You need to agree to share your contact information to access this model

This repository is publicly accessible, but you have to accept the conditions to access its files and content.

Jivi-RadX: Large Language Vision Assistant for Xrays

Introducing Jivi-RadX-v1, an advanced visual language model specifically designed for sophisticated image reasoning in the healthcare domain. With its robust capabilities, this model excels at interpreting radiographic X-ray images, offering accurate and insightful responses to a wide range of diagnostic and analytical questions. Whether it's aiding clinicians in making informed decisions or assisting researchers in understanding complex image data, Jivi-RadX-v1 pushes the boundaries of medical imaging analysis.

Model Architecture: Jivi-RadX-v1 is built on top of Llama 3.1 text-only model, which is an auto-regressive language model that uses an optimized transformer architecture. To support image recognition tasks, we use a separately trained vision encoder and a vision projector that integrates with our base language model.

Benchmarks

We have released our x-ray benchmark jivi_chexnet which combines rich and diverse x-ray images along with verified question and answer on them. Below is the comparision of our model with other open-source and closed-source vision LLMs.
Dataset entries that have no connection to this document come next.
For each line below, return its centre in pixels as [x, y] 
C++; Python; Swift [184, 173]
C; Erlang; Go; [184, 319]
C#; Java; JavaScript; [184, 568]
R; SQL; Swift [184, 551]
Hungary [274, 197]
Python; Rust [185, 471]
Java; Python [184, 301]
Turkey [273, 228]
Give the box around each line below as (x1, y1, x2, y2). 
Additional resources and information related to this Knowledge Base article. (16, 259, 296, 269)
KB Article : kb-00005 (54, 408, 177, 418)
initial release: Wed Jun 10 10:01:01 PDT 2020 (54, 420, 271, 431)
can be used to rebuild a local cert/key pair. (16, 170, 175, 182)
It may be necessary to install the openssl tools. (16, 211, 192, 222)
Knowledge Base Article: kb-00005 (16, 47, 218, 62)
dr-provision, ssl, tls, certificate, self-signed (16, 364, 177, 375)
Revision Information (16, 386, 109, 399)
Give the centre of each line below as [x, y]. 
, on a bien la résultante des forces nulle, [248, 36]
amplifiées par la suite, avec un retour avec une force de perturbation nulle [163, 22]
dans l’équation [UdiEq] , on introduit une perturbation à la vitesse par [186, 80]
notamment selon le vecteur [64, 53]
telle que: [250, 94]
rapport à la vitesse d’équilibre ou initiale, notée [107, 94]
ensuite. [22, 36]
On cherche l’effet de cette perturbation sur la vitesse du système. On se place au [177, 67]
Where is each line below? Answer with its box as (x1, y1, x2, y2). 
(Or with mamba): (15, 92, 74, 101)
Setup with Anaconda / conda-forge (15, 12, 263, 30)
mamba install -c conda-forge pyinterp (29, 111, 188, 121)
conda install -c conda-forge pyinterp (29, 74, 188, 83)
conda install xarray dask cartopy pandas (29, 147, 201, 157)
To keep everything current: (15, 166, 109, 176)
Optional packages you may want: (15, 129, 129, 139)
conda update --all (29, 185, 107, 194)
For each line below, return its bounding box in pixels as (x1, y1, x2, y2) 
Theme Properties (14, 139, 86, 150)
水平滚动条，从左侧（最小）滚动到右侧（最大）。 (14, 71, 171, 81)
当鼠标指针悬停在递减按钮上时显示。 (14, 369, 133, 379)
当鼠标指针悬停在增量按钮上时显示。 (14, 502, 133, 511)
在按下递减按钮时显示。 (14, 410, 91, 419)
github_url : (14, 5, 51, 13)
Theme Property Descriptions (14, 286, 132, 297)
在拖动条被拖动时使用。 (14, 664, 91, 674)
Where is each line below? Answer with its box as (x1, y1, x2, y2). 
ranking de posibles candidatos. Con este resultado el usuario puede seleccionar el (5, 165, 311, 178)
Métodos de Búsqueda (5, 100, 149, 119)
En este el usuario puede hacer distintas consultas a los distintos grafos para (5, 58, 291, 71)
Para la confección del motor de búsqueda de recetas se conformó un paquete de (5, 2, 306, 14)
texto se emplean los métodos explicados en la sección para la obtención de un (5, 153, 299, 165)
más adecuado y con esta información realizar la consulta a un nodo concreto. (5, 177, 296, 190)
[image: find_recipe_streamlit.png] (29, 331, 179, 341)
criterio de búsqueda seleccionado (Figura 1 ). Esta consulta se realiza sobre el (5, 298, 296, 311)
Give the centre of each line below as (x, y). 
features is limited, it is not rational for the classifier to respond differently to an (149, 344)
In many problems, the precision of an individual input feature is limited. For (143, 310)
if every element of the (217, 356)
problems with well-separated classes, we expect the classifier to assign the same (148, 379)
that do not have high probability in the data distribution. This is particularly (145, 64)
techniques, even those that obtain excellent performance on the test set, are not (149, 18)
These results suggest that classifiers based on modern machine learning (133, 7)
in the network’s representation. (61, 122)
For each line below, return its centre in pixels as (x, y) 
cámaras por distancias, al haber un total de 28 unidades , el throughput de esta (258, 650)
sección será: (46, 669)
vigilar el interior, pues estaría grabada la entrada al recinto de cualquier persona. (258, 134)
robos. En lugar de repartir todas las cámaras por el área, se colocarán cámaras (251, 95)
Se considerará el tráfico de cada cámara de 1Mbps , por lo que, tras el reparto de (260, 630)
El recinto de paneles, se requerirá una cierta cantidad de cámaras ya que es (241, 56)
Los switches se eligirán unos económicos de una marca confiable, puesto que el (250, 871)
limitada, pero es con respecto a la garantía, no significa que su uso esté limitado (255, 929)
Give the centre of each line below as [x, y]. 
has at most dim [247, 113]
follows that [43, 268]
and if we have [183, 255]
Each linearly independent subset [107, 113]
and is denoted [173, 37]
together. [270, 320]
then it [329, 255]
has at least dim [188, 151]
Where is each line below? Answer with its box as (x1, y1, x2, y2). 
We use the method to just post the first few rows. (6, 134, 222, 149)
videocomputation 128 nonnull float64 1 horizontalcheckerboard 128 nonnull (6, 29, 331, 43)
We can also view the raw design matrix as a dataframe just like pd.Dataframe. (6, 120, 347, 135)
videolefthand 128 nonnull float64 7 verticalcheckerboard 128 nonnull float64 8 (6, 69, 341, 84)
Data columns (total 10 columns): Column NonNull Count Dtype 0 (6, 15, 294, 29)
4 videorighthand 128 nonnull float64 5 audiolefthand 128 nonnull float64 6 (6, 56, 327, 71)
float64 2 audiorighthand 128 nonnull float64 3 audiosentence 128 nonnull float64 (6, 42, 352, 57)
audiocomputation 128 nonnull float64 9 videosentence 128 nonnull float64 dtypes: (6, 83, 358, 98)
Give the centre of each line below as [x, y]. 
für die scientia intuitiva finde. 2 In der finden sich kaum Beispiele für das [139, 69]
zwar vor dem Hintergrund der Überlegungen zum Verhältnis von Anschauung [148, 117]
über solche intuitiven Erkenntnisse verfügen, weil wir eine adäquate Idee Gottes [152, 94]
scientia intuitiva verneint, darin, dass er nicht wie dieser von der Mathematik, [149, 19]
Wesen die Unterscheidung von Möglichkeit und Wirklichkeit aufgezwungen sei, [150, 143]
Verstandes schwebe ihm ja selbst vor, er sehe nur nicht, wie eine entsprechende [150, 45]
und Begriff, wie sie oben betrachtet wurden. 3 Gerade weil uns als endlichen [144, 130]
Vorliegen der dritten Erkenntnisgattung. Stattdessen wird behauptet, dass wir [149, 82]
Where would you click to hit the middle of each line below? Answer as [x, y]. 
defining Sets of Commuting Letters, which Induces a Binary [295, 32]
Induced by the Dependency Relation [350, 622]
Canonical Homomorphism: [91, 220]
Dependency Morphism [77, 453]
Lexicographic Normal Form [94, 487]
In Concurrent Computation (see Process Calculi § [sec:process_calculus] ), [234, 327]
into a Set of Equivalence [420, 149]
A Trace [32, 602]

Model	CheXpert (Stanford dataset)	NIH Chest X-Ray (NIH UK Dataset)	Overall Accuracy
Jivi AI (Jivi-RadX)	85%	64.5%	75%
Open AI (GPT-4o)	81.5%	66.3%	74%
Stanford AIMI (ChexAgent-8b)	55.6%	50.3%	53%
Microsoft (Llava-Med)	51%	46.6%	49%
*Google (Gemini 1.5 Pro)	36%	58%	47%

*Gemini 1.5 Pro occasionally declines to respond to medical questions, which affects its overall accuracy.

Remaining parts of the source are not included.